そこは、電話のベル音と怒号が飛び交う、現代の最前線基地だった。
「はい、リストの上から順に電話しろ! ノルマは一日300件! アポが取れるまで受話器を置くな!」
課長の檄が飛ぶ。
配属された勇(司馬懿)たちの最初の任務は、名簿業者から買い叩いたリストへの無差別爆撃――「テレアポ(テレフォン・アポイントメント)」だった。
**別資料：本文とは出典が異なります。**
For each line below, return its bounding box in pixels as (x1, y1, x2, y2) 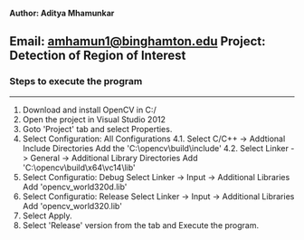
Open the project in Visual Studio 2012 (22, 113, 166, 125)
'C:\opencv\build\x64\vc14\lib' (22, 162, 136, 173)
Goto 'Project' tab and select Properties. (22, 123, 173, 134)
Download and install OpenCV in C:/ (22, 104, 157, 115)
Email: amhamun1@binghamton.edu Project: (9, 34, 266, 49)
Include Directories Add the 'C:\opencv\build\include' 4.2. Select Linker (22, 142, 290, 153)
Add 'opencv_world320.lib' (22, 200, 122, 211)
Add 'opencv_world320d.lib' (22, 181, 128, 192)

「もしもし! 私、ウェイソルの剛田と申しますがッ! 新規事業のごあんな……あ、切れた」
「あ、あの、担当者様はいらっしゃいますでしょうか……え、ガチャ? ひぃぃ……」
開始から1時間。
フロアは死屍累々の様相を呈していた。
剛田はその大声が災いして「うるさい!」と怒鳴られ、早川はメンタルが弱すぎて「ガチャ切り」の音を聞くたびに寿命を縮めている。
「いらない」「二度とかけてくるな」「警察呼ぶぞ」。
受話器の向こうから放たれる罵倒は、見えない矢となって新兵たちの心を貫いていた。
だが、勇だけは違った。
彼はまだ一件も電話をかけず、モニターに映るリストと、時計を交互に睨んでいた。
(無闇に矢を放つのは下策。……敵(相手)の城門が開く刻を見極めよ)
勇は、周囲の社員が玉砕する様子を観察し、データを収集していた。
・受付の女性の声色が不機嫌になる時間帯。
・「担当者は不在」と言われる確率が高い業種。
・保留音が長い企業は、指揮系統が混乱している証拠。
そして、時計の針が14時15分を回った瞬間。
勇の手が動いた。
(……今だ)
勇はリストにある中堅メーカーの番号をプッシュした。
「お世話になっております。ウェイソルの司馬です。……ええ、先日送付させていただいた資料の件で、部長の〇〇様はいらっしゃいますか?」
勇の声は、低く、落ち着いており、そして妙に「既知の間柄」を装っていた。
受付嬢が一瞬怯む気配がする。
『あ、はい……少々お待ちください』
この時間帯。昼食後の眠気と、午後の定例会議が終わった直後のエアポケット。
人間の判断力が最も鈍り、つい「繋いでしまう」魔の時間帯だ。
『お電話代わりました、〇〇ですが』
部長が出た。
敵将のお出ましだ。ここからは、コンマ一秒の心理戦。
「〇〇部長、突然の非礼をお詫びします。実は御社の『中期経営計画』を拝見し、重大な機会損失が生じている可能性に気づきまして……どうしても、貴殿にだけお伝えしたかったのです」
「……機会損失だと?」
勇は「売り込み」はしない。「警告」をするのだ。
危機感を煽り、相手の喉元にナイフを突きつける。
そして、一拍置いてから、甘い蜜を垂らす。
「ですが、弊社のソリューションで、その損失を利益に転換できます。……来週の水曜14時、15分だけお時間をいただけますか? 貴殿の決断一つで、御社の今期数字が変わります」
沈黙。
電話線の向こうで、敵将が迷っている気配。
勇は畳み掛けることなく、無言の圧力で待つ。
「……わかった。来たまえ」
「感謝します。では」
カチャリ。
通話時間、わずか45秒。
アポイント獲得。
「す、すげぇ……」
隣で見ていた剛田が口を開けたまま固まっている。
「なんで勇だけ、ガチャ切りされないんだよ!?」
勇は冷ややかに答えた。
「矢を乱射するな。風を読み、敵の盾(受付)の隙間を狙い、将(決裁者)の眉間を射抜く。……これぞ、弓兵の極意だ」
その後も、勇は神算鬼謀のタイミングで電話をかけ続けた。
16時30分、夕方の忙殺タイムに入る直前の隙。
17時50分、定時直前の「早く仕事を片付けたい」心理を突くショートトーク。
夕方。
勇の成績は「コール数30件、アポ獲得10件」。
驚異のアポ率3割越え。
「声枯れるまで」叫んでいた剛田たちはアポゼロ。
勇は、喉飴(龍角散)を一粒口に放り込み、涼しい顔で日報を書き始めた。
声など枯らさずとも、敵は落ちるのだ。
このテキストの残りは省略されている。